Chapter 4 talks about the utilities required to run a datacenter. It talks about the various types of redundancies that are available for datacenters. The reading talks of how power is distributed to the datacenter using redundant PSUs. The reading shows how typical datacenters remove hot air from datacenters.

Chapter 7 talks about the availability of datacenters. Once you have thousands of very low-end machines, it is very likely that these machines will break. So, multiple topics surrounding this problem are discussed. Something, I found interesting was that it seems that number of restarts required among machines in the datacenter is quite high. Even the ones that are supposed to run well still require around 2-3 restarts a year. I was not aware that these machines had to be restarted so often. It's really interesting that even though some machines have to be restarted, services continue uninterrupted.

Wednesday, August 31, 2011

Above the Clouds: A Berkeley View of Cloud Computing

Due to all the media buzz about cloud computing, it seems noone really knows what cloud computing is really about, and it is the aim of this paper to fix that. The paper serves as a really great introduction to the cloud computing research space. The paper lists the advantages of cloud computing over simple SaaS, defines terms for the various parts of the cloud computing model, and poses some prelimenary challenges that need to be solved for cloud computing to be truly successful.

The authors do a really great job of detailing the economics around cloud computing. The paper surveys the costs, benefits, and models of current cloud providers. It also talks about the problems that accompany to owning your own datacenter: underprovisioning and overprovisioning. Clear concrete examples, regarding rapid peaks and troughs, show that cloud computing is really a much better model for most web services, due the elasticity of utility computing services.


The paper also provides an equation which is supposed to tell you whether you should switch to cloud computing or not. Although the equation does its job, I do think that it doesn't really express one of the key economic reason as to why cloud computing is superior: it doesn't show that cloud computing is able to easily handle spikes in traffic due to its elasticity.

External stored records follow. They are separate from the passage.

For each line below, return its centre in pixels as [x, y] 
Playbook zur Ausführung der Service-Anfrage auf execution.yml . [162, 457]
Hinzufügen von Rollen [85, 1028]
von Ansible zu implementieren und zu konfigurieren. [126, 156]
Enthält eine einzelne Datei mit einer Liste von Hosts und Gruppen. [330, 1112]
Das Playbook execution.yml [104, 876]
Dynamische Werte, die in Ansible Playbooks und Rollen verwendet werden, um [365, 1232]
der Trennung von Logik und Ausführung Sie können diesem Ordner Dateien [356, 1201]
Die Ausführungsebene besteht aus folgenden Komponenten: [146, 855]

In addition, although the paper does mention the problem with data confidentiality and the cloud, one of the big reasons why a lot of companies refuse to use the cloud, the paper seems to sort of dismiss it by just saying encrypt the data to the cloud you want to run in at. However, then the data is exposed during execution time while the service is running on the cloud. Some of these companies would like to keep the data secret during runtime as well because the code is running on a different company's machine. Although TPMs sort of solve this problem, they're not foolproof and increase the cost of commodity servers in the cloud, so cloud providers may refuse to get them.

The paper also talks about possibly using flash for memory and storage to aid the problem with I/O interference on commodity machines. However, flash, is a relatively new technology and is expensive. Because the cloud providers have a much bigger incentive to keep their servers cheap, it's unlikely that the flash will be bought for each server.

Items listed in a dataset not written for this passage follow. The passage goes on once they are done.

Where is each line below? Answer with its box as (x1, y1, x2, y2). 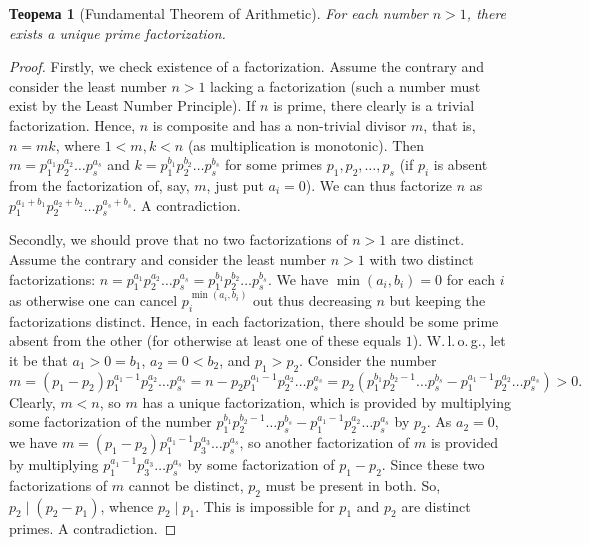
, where (55, 134, 101, 155)
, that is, (423, 114, 476, 135)
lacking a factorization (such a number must (210, 75, 481, 96)
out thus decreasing (253, 289, 372, 310)
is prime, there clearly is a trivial (273, 95, 475, 116)
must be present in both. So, (265, 474, 441, 495)
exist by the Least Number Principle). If (9, 95, 256, 116)
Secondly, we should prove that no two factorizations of (9, 229, 348, 250)
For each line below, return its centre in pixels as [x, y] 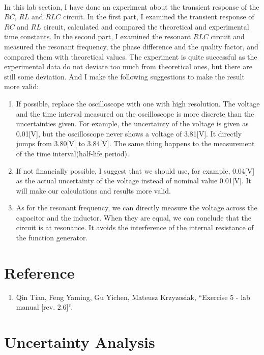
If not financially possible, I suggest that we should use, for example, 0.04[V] [135, 170]
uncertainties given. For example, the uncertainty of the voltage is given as [132, 124]
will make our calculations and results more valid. [93, 190]
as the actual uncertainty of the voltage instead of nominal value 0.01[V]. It [134, 181]
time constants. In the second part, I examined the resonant [98, 36]
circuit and [228, 36]
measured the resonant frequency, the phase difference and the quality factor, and [131, 46]
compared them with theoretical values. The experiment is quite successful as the [131, 56]
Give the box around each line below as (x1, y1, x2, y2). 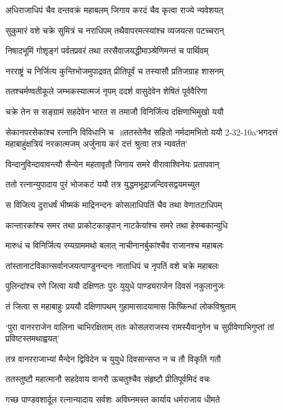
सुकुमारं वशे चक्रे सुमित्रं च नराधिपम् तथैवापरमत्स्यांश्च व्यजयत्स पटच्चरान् (5, 24, 224, 36)
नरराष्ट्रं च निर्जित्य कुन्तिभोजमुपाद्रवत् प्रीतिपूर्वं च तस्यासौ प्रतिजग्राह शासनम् (5, 64, 224, 77)
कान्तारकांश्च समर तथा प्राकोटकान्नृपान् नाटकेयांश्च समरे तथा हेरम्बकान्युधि (5, 218, 228, 231)
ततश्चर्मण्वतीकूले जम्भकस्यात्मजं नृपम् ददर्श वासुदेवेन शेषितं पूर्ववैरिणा (5, 85, 208, 97)
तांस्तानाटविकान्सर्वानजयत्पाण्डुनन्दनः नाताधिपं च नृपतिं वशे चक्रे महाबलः (5, 259, 219, 272)
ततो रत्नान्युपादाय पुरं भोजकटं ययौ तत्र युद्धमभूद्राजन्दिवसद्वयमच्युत (5, 178, 200, 190)
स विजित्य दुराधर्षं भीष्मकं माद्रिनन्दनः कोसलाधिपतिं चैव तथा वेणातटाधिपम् (5, 198, 222, 210)
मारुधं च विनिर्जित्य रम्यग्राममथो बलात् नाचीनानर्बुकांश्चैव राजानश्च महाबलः (5, 239, 224, 252)
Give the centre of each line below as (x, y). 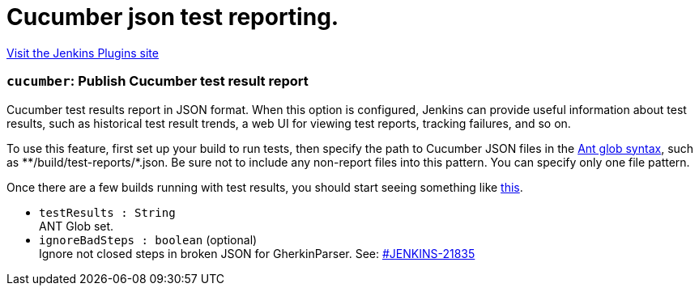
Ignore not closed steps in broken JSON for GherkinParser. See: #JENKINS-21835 (257, 253)
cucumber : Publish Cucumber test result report (158, 81)
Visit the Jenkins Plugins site (83, 53)
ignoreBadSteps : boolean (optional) (148, 239)
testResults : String (107, 212)
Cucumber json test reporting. (173, 17)
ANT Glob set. (77, 226)
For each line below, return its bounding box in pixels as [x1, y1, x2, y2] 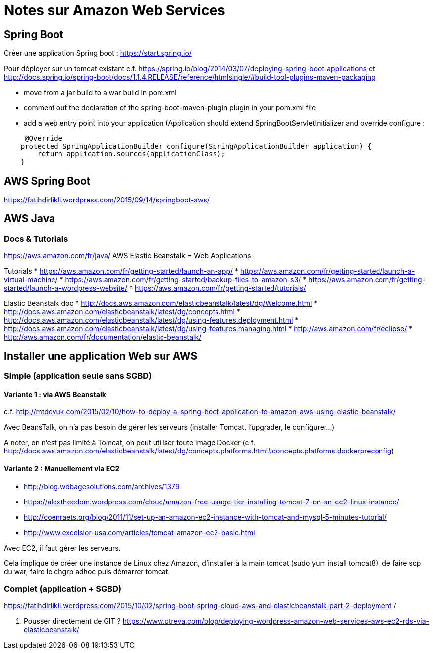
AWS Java [4, 212, 55, 225]
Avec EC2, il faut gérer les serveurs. [4, 543, 121, 552]
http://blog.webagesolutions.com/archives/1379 [24, 482, 180, 491]
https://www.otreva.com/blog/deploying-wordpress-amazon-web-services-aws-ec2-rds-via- [122, 617, 429, 626]
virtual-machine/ [4, 275, 58, 284]
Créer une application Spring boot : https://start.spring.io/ [4, 49, 192, 58]
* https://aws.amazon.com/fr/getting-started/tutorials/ [129, 284, 306, 293]
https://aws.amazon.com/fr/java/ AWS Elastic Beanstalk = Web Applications [4, 251, 251, 260]

The paper suggests the way to solve availability of service is to use multiple cloud providers. However, there aren't very many cloud providers, and all of them have different environments. This makes it hard for the developers to write services that will utilize multiple cloud providers, and so availability of service is not quite a solved problem.

There also seems to be a lack of emphasis on the legal issues surrounding cloud computing. For example, if I use EC2 units to provide a SaaS that will do taxes and EC2 goes down right before tax day, who is liable? Shouldn't I, as the appwriter, be able to deflect any lawsuits towards Amazon as I had no fault? This becomes an even bigger mess when I'm in a different country from the cloud provider.